For a single-user laptop, the risk depends on whether someone can already run code locally. For servers, shared systems, CI workers, container hosts, university shell servers, developer workstations, and multi-tenant environments, the risk is much higher.
The CVSS vector explains why:
- AV:L — the attacker needs local access
- AC:L — exploitation complexity is low
- PR:L — low privileges are enough
- UI:N — no user interaction is required
- C:H/I:H/A:H — confidentiality, integrity, and availability impact are all high
That combination makes it a classic local privilege escalation bug: not usually the first step in an attack, but very powerful after an attacker gets a foothold.
Why Containers Do Not Make This Disappear
Containers share the host kernel. That is the whole reason kernel vulnerabilities matter so much in containerized environments.
A container may feel isolated, but if an attacker can trigger a vulnerable kernel path from inside a container, the host kernel is still the component handling that request. Several advisories and analyses flag shared-kernel and container environments as especially important to patch quickly.
Strong container isolation, seccomp profiles, AppArmor, SELinux, and reduced capabilities can help, but they are not a substitute for a kernel fix.
What Should Defenders Do?
The main fix is simple: patch the kernel using your distribution's official security updates.
After patching, reboot into the fixed kernel. On Linux, installing the package is often not enough because the vulnerable kernel may remain running until the machine restarts or live patching is applied.

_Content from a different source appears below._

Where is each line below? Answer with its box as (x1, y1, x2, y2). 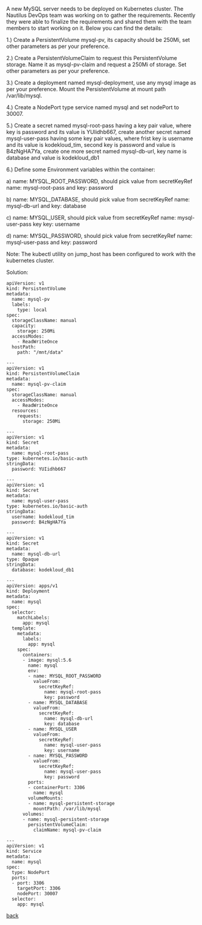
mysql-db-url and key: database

Practical response checklist:
- Identify systems running affected kernels
- Apply vendor kernel updates
- Reboot or confirm live patch coverage
- Prioritize shared hosts, container hosts, CI runners, bastion hosts, and systems with untrusted local users
- Review whether AF_ALG or vulnerable crypto modules are needed in your environment
- Use AppArmor, SELinux, and seccomp policies to reduce unnecessary access to kernel attack surfaces where possible
- Monitor for suspicious privilege escalation activity, unusual setuid binary execution, and unexpected root shells
Some temporary mitigations discussed publicly include restricting access to AF_ALG, disabling or blocking vulnerable modules where feasible, and tightening container sandbox policies. These should be treated as risk reduction, not permanent fixes.
The Bigger Lesson
Copy Fail is not just a Linux bug. It is a reminder about complexity.
The vulnerable behavior came from an optimization: avoiding extra copying by operating in-place. Optimizations like that are common in kernels because performance matters. But kernel code sits at the boundary between user-controlled inputs, privileged memory, filesystems, cryptography, and process execution. A small assumption error can become a root compromise.
The fix is telling: remove complexity, go back to out-of-place operation, and copy the associated data directly.
That is a useful engineering lesson. Sometimes the safest performance optimization is the one you delete.
Bottom Line
CVE-2026-31431, Copy Fail, is a high-severity Linux kernel local privilege escalation vulnerability in algif_aead. It abuses a flawed in-place crypto operation to create unintended writes into page-cache-backed memory. In real-world terms, that can let a low-privileged local attacker become root on vulnerable systems.
Patch your kernels, reboot into the fixed version, and give extra attention to shared Linux infrastructure where "local user" includes containers, build jobs, automation accounts, or partially compromised workloads.